The copy you produce must repeat each record exactly and contain no pictures.

=======

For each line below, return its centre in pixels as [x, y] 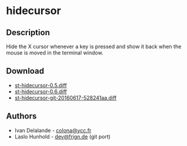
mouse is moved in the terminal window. [55, 53]
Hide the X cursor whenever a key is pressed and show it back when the [94, 46]
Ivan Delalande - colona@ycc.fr [53, 130]
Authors [21, 116]
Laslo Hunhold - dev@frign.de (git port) [62, 137]
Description [28, 33]
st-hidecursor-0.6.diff [41, 91]
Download [25, 71]

=======

Output below:
For each line below, return its centre in pixels as [x, y] 
mouse is moved in the terminal window. [55, 53]
Hide the X cursor whenever a key is pressed and show it back when the [94, 46]
Ivan Delalande - colona@ycc.fr [53, 130]
Authors [21, 116]
Laslo Hunhold - dev@frign.de (git port) [62, 137]
Description [28, 33]
st-hidecursor-0.6.diff [41, 91]
Download [25, 71]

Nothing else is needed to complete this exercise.